Turkish Energy firm’s Plans for Iran could boost Rouhani

As a result, Emre said, “Iran could only make use of its gas for domestic consumption, especially electricity production,” which is good news for Turkey. He said that a third of Turkey’s electricity production comes from natural gas plants and that “80% of the process is handled by private companies.” He said this experience dealing with such a vast infrastructure shows that “Unit International and other Turkish companies could enter and succeed in the electricity production and distribution business in Iran.”

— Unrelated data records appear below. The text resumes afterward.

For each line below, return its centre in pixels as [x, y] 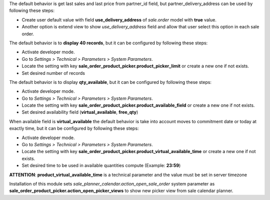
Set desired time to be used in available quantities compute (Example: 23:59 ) [101, 166]
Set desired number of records [53, 73]
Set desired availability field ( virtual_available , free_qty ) [80, 112]
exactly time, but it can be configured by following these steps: [74, 128]
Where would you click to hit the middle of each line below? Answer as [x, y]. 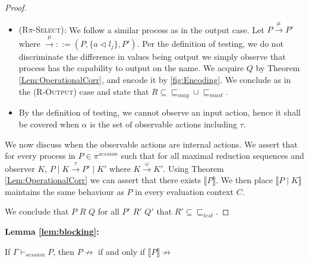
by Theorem [278, 68]
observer [20, 168]
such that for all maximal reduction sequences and [212, 156]
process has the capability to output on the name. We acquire [131, 68]
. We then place [244, 180]
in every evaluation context [184, 191]
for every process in [40, 156]
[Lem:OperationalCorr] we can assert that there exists [103, 180]
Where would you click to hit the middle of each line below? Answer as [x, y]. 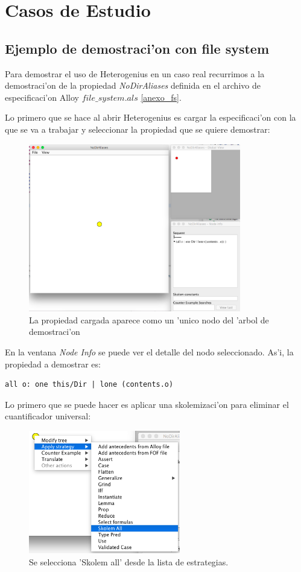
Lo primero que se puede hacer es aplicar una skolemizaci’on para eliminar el [147, 404]
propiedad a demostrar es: [53, 364]
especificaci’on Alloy [42, 97]
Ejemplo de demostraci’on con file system [137, 48]
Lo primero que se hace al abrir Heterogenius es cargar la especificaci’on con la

According to Hamed Mohsen, a Tehran-based journalist and analyst, the Iranian government’s agreement with Unit International is part of a much wider effort to boost foreign investment in the Islamic Republic. Mohsen told Al-Monitor, “The Iranian state wants foreign direct investment but it wants quality projects. These projects should aim for production, technology transfer and end products that could be sold on the Iranian market, but more importantly, exported abroad.” In that respect, he said, “There is an idea to build ‘Turkish organized industrial zones’ in Iran similar to the ones in Turkey.”

Although electricity is not a conventional industrial product, Mohsen points out that Unit International’s initiative and those by similar Turkish companies fits the “investment-production-export” model. He said, “Iran’s electricity production and distribution situation is good, but many of its neighbors — especially Iraq, Afghanistan and Pakistan — need electricity, which such power plants could provide.”